3D printing is both practical and surprising. There are multiple 3D solutions in design, healthcare, people’s homes, almost everywhere you can imagine. The basics of 3D printing are quite simple, after all. Everyone can learn it.
Inventions for everyday life and catastrophes
3D printing can help daily life. In our innovation courses at Haaga-Helia students have built devices for growing automatically salad and chili, for example. The device recognizes when the soil is too dry and adds water to the plant when needed. Another student designed once an entire alarm system for his home, based on very cheap but robust parts that are easily available.
Everyone knows how frustrating it is when a small part of a household machine breaks up. With 3D printing it is possible to print spare parts to machines, and give a longer life to the machine in this way.
It is even possible to build houses with 3D printing. This could be very useful in catastrophe areas. Soon it will be possible to print a house in one hour. The 3D techniques also enable the construction of more developed houses: the printer is in a sea container, movable by truck, and the electric wiring and water pipes are inserted into the print as it is being done.
Last spring, the French game company Ubisoft caught the world’s attention when it offered to support financially the reconstruction Notre Dame of Paris. The cathedral had been ravaged in a massive fire in April.
The support of Ubisoft was not only financial. The company also suggested to give their 3D model of the cathedral to the help of the reconstruction. Game industry uses 3D modeling a lot in game design, and models such as Ubisoft’s cathedral can be of extremely high accuracy.
Solving problems is inspiring
In our 3D printing classes the teacher is not an authority. We plan and ideate together. The student can find it very liberating, if the teacher does not know the answer. At first, however, students might wonder “how come the teacher does not know the solution?” How should I know it? It is their ideas, which we can develop further together. The question no longer is, “what can I do”, but rather, “what do I want to do”.
In Haaga-Helia, 3D can also help in studying other subjects. Students from the Business Programmes Unit have built an escape room, for which IT students have designed robot locks with the help of 3D modeling. In order to get out of the room the gamer has to clear a profit and loss account. It is a kind of double learning: Some learn 3D modeling and printing while others learn accounting with the help of 3D inventions.
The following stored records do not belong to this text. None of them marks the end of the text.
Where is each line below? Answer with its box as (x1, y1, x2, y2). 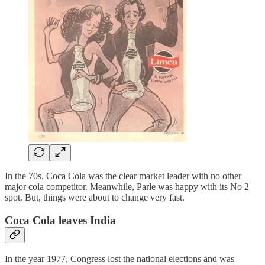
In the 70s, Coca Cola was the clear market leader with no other (5, 171, 241, 181)
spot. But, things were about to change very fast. (5, 192, 185, 202)
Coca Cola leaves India (5, 214, 116, 227)
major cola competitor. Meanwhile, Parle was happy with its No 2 (5, 182, 249, 192)
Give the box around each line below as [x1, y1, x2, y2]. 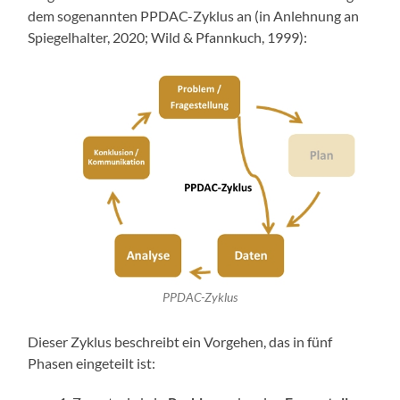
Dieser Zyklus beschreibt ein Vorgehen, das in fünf [28, 333, 333, 351]
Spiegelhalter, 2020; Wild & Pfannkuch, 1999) [28, 29, 304, 46]
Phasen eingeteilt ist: [28, 354, 156, 372]
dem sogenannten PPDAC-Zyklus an [28, 7, 255, 25]
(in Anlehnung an [254, 7, 360, 25]
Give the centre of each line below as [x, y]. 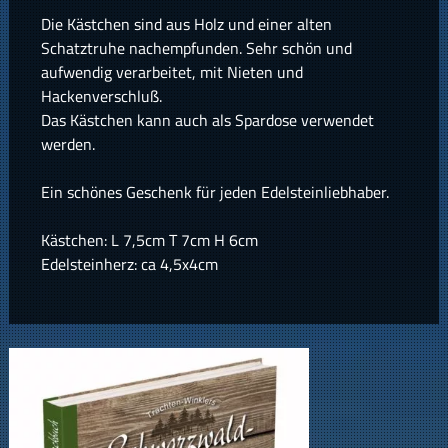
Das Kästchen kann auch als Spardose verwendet [207, 120]
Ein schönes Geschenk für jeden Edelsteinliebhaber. [214, 192]
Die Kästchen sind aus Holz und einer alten [186, 24]
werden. [67, 144]
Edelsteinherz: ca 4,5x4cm [129, 264]
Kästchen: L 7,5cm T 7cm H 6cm [149, 240]
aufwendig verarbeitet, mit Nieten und [171, 72]
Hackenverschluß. [101, 96]
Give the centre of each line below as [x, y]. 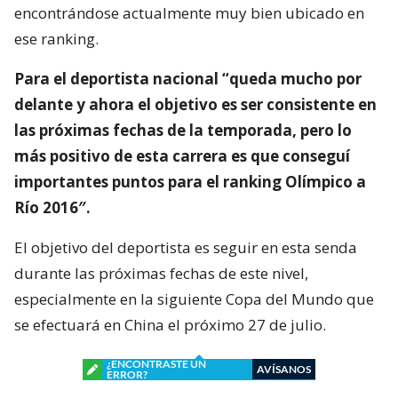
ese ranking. [56, 38]
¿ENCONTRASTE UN [156, 363]
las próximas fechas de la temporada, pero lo [183, 130]
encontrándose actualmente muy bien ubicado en [189, 12]
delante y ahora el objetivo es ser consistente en [195, 104]
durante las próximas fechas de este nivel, [161, 273]
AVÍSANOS [284, 369]
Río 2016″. [52, 207]
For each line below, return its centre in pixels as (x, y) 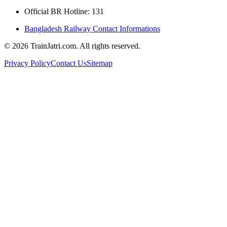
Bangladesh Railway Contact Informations (92, 28)
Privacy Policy (27, 63)
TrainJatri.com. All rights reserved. (84, 46)
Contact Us (69, 63)
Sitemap (100, 63)
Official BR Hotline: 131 (64, 11)
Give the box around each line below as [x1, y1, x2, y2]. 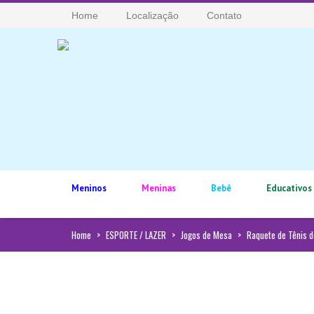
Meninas [142, 182, 176, 194]
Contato [207, 10, 242, 21]
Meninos [71, 182, 107, 194]
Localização [126, 10, 179, 21]
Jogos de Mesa [181, 228, 232, 242]
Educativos [266, 182, 312, 194]
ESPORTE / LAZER [106, 228, 166, 242]
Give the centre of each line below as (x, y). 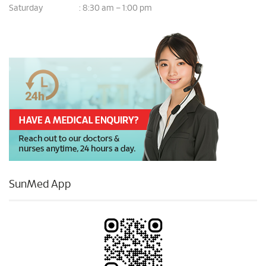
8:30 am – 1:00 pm (117, 9)
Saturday (26, 9)
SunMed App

3D will bloom in the future
Nowadays there is more and more 3D related data available. People help each other in 3D web forums and the discussion is mostly very friendly and supportive.
The printing materials develop very fast. It is now possible to print with biomaterials, such as wood or PLA, which is derived from corn starch. These are biodegradable. Recently the price of metal printing has gone down vigorously due to some fundamental patents expiring, and competition is pushing prices down. Bioprinting takes big steps forward in medical research labs and will be mainstream within five to ten years.
3D printing is already available to the public at libraries and here at Haaga-Helia we have dozens of students who know how to design and print. Recently we got a new handheld scanner for our 3D laboratory. Now we can scan a human being from head to toes, and if needed, either print the model or take it further into a game engine, for example.
Keeping up with the ever-speeding progress in 3D is actually very tough!